Credit: BRAND X

The Genotype–Tissue Expression (GTEx) project is a large international consortium for investigating how the human genome encodes the principles of gene regulation across tissues. Following the results of the pilot phase of the project in 2015, several new papers describe the findings of the second, expanded phase of the project encompassing 7,051 samples from 449 donors. They report our most mature understanding to date of how genetic variants control gene regulation across human tissues.

The underlying strategy of the GTEx project is to profile a large collection of human donors post-mortem, so that all tissues are available for sampling. It involves genotyping each donor and profiling gene expression across 44 tissues. The genetic differences between donors can be cross-referenced with accompanying gene expression profiles to identify expression quantitative trait loci (eQTLs), that is, where DNA sequence variants are associated with altered gene expression.

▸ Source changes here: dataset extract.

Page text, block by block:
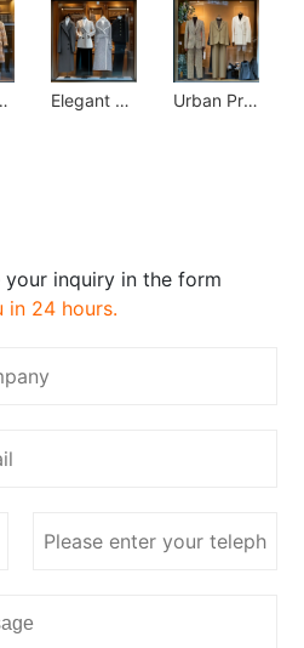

The identification and characterization of two classes of eQTLs were the primary focuses of the main Nature paper authored by the GTEx Consortium. First were cis-eQTLs, in which a variant is associated with local expression changes (the transcription start site of the target gene is within 1 Mb of the variant). Although allele specificity was not part of the identification strategy, separate analyses at heterozygous sites showed that most cis-eQTLs exhibit allele-specific expression. Second were trans-eQTLs, in which variants are associated with long-range interchromosomal gene regulation.

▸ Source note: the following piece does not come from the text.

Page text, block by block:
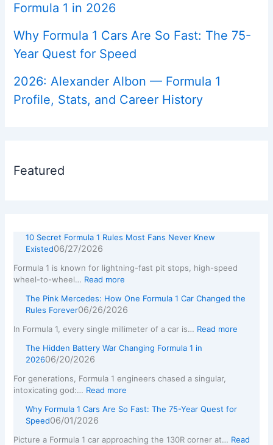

There were notable differences between the two eQTL classes. Across the 44 tissues, cis-eQTLs could be identified for most genes (for 19,725 protein-coding genes), whereas trans-eQTLs were identified for only 93 genes, although the authors note that the study is relatively underpowered for detecting trans-eQTLs. Furthermore, cis-eQTLs were less tissue specific in their regulatory effects than trans-eQTLs. Cis-eQTLs were enriched for both promoter and enhancer elements, indicating direct regulatory effects on nearby genes. By contrast, trans-eQTLs often overlapped with cis-eQTLs and enhancers, consistent with the view that many trans-eQTLs act through local cis regulation of the expression of a protein (such as a transcription factor), which then mediates broader effects on gene expression interchromosomally.

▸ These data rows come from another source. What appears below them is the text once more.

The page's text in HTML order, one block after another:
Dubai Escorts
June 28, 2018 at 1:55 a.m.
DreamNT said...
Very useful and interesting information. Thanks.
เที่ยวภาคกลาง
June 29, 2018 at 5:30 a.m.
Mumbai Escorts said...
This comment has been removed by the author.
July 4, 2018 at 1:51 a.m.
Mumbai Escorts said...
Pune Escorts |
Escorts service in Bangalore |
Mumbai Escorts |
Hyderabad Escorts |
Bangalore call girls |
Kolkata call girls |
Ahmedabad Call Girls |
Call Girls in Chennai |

As most genetic variants that have been associated with complex traits (including diseases) occur in non-coding regions, resources such as GTEx can help to link these variants to putative target genes and mechanisms in relevant tissues, especially as many of the GTEx tissues are inaccessible in living humans. Indeed, the authors note that approximately half of known complex-trait-associated loci colocalize with a GTEx eQTL.

Other co-published Nature papers mined this latest GTEx data set and focused on specific biological fields. Li et al. investigated the effects of rare genetic variants and found some that are associated with major gene expression alterations across tissues. They used this information to create their RNA-informed variant effect on regulation (RIVER) tool to facilitate the functional interpretation of rare variants. Tukiainen et al. investigated X chromosome inactivation (XCI) and characterized heterogeneity in silencing of X chromosome genes across donors and tissues. Tan et al. studied RNA editing and deciphered RNA editing principles across genomic loci and tissues, including the identification of new regulators of RNA editing such as AIMP2.

In three accompanying GTEx papers in Genome Research, Mohammadi et al. quantified the effect size of cis-eQTL-associated gene expression changes, Saha et al. used gene co-expression networks to characterize tissue-specific regulation of transcription and splicing, and Yang et al. devised a bioinformatic tool for dissecting trans-eQTLs that are mediated through a local cis-eQTL effect. Finally, a commentary in Nature Genetics describes the Enhanced GTEx (eGTEx) project, which aims to provide a more complete mechanistic understanding of how genetics influences traits, by incorporating other omics data types such as epigenomic features, RNA modifications and proteomics.

Overall, these large, multilayered and continually maturing data sets are valuable resources for understanding how genetic variants influence physiological and pathological processes.